Reason for the Policy
To mitigate the inherent risks of prohibited role combinations through the segregation of duties.
Applicability of the Policy
This policy applies to all system employees with the following role combinations:
- iBuy Requestor with FABweb Unit Rep or Biennial Unit Contact
- iBuy Approver with FABweb Unit Rep or Biennial Unit Contact
- Banner Department Manager/Requestor with FABweb Unit Rep or Biennial Unit Contact
- PCard Cardholder with FABweb Unit Rep or Biennial Unit Contact
Procedure
Employees requesting access to enterprise-applications for the prohibited role combinations must submit an Exception Request that includes a risk mitigation plan and internal review procedures.
Exception Request
To obtain access to the prohibited role combinations, units must submit an Exception Request, which must include a risk mitigation plan and internal review procedures (as defined below). The Exception Request must have documented approval from the department head, college leadership, and the Provost, Chancellor, or Vice President’s office (depending on reporting lines). Universities may have additional requirements to receive an approved Exception Request.
Once the Exception Request is approved it will be routed to the Unit Security Contact to assign the necessary permissions to the employee(s).

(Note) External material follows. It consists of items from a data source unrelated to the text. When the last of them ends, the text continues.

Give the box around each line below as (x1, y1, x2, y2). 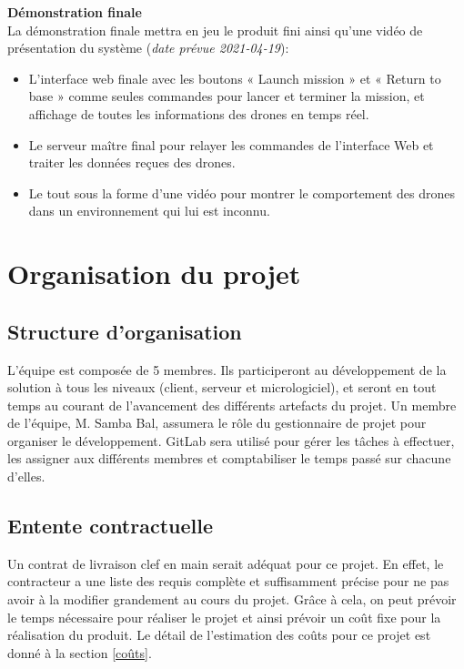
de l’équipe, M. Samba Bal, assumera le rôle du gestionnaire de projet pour (7, 413, 427, 432)
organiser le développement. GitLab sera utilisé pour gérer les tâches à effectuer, (7, 431, 455, 450)
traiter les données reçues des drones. (28, 153, 236, 172)
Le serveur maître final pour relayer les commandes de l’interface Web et (28, 135, 434, 154)
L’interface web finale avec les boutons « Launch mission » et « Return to (28, 68, 441, 87)
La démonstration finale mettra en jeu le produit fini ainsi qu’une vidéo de (7, 20, 423, 39)
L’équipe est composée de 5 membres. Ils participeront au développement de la (7, 360, 447, 379)
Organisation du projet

Exception Requests are valid for two years. Units will be notified via email prior to the expiration of a prohibited role combination exception and a new Exception Request must be submitted if still required. Should the job responsibilities of the employee(s) mentioned in the Exception Request change or if there is a staffing change impacting the additional controls mentioned in the risk mitigation plan or internal review procedures, units are required to update their Exception Request to reflect these changes and to ensure mitigating controls remain sufficient. Units and colleges are responsible for adhering to the internal review procedures as documented.
Risk Mitigation Plan
A risk mitigation plan involves the identification and documentation of internal controls that significantly reduce the inherent risk of prohibited role combinations. Mitigating internal controls are checks and balances to provide additional security and reduce risk. They should clearly define how employee activity will be monitored and confirm Business and Financial Policies and Procedures are followed.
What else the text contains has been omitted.